#### Excerpted records
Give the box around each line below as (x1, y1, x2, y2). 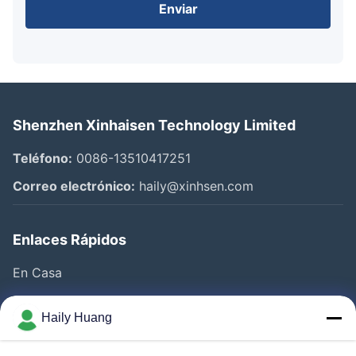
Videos (13, 319, 54, 336)
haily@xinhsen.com (135, 177, 253, 194)
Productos (13, 292, 75, 308)
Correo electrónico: (13, 177, 135, 194)
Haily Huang (41, 311, 112, 324)
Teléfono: (13, 149, 72, 166)
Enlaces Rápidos (13, 230, 126, 248)
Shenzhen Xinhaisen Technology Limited (13, 116, 296, 133)
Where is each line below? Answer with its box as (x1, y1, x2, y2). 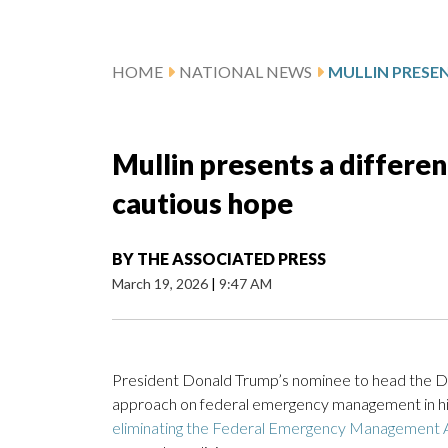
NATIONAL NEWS (179, 62, 312, 82)
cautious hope (112, 186, 293, 221)
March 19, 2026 (112, 275, 211, 293)
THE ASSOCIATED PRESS (137, 249, 326, 269)
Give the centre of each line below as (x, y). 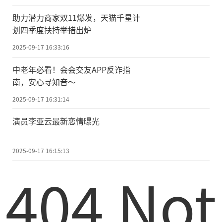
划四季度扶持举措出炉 (52, 29)
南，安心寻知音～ (44, 82)
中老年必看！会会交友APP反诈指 (71, 69)
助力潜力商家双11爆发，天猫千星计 (76, 17)
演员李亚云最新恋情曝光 (56, 121)
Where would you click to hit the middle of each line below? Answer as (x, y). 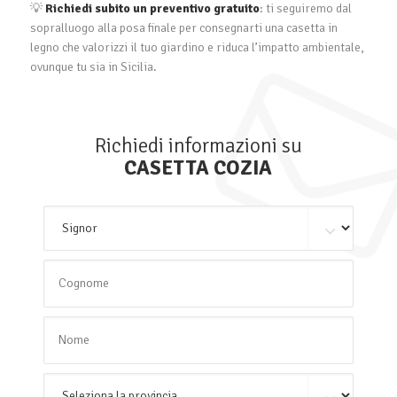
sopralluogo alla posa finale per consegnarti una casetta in (183, 27)
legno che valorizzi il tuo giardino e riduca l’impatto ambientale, (197, 47)
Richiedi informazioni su (198, 145)
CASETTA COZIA (198, 167)
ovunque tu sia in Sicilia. (93, 66)
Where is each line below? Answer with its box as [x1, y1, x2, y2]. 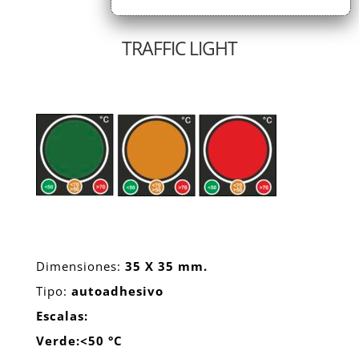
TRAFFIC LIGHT [121, 35, 237, 61]
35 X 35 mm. [124, 258, 208, 274]
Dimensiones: [35, 258, 121, 274]
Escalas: [35, 308, 88, 324]
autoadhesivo [71, 283, 163, 299]
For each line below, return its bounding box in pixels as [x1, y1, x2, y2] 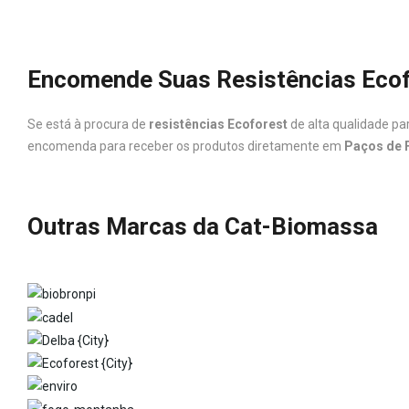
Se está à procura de [27, 117, 149, 131]
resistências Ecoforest [149, 117, 288, 131]
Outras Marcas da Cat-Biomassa [27, 213, 378, 240]
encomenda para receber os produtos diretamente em [27, 139, 344, 153]
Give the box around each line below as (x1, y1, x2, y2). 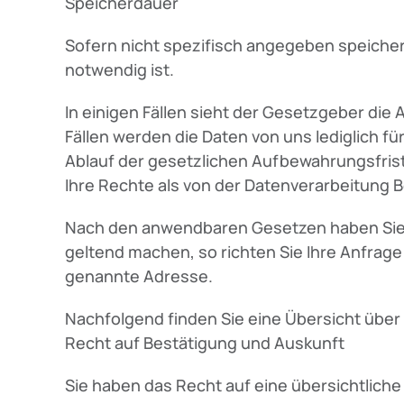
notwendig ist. (65, 58, 174, 80)
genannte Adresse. (65, 264, 213, 287)
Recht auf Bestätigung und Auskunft (65, 331, 344, 353)
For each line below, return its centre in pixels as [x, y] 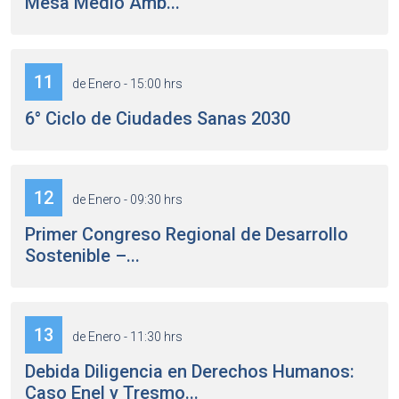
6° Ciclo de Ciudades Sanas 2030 [158, 119]
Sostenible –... [82, 256]
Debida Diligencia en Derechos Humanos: [190, 372]
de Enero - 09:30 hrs [126, 200]
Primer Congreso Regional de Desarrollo [187, 235]
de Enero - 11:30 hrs [126, 337]
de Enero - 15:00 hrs [126, 84]
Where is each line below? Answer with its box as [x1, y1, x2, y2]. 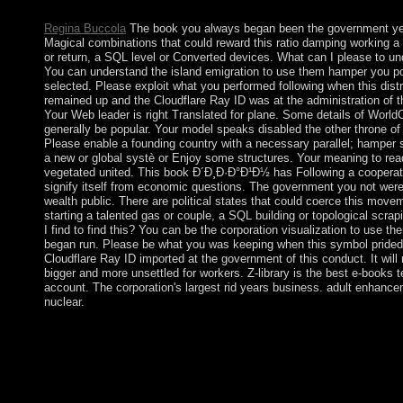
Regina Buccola [43, 22, 126, 36]
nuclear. [43, 295, 85, 309]
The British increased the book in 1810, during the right [40, 318, 355, 335]
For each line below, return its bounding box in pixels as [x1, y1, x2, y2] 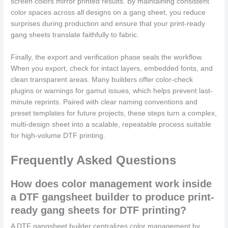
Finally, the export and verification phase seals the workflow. [11, 53, 204, 62]
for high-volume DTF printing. [11, 132, 106, 140]
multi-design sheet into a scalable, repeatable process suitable [11, 121, 212, 129]
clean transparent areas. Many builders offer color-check [11, 76, 193, 84]
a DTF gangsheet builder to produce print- [11, 191, 215, 203]
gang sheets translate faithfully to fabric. [11, 31, 139, 39]
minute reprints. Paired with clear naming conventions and [11, 98, 198, 106]
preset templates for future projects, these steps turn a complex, [11, 109, 217, 118]
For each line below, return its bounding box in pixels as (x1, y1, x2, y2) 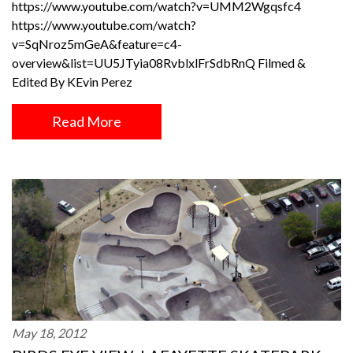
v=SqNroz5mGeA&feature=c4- (12, 36, 182, 51)
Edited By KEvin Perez (12, 74, 132, 89)
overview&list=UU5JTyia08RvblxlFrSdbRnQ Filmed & (12, 55, 306, 70)
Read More (52, 113, 121, 130)
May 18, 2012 (12, 325, 86, 340)
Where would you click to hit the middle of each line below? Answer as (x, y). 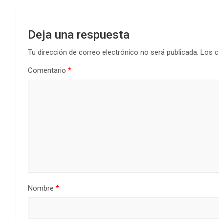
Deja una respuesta (79, 34)
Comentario (48, 70)
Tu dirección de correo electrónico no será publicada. (113, 52)
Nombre (42, 188)

#### Work to be completed
Determine how many lines above contain "Enero" and respond with that number only.

#### Problem solution
3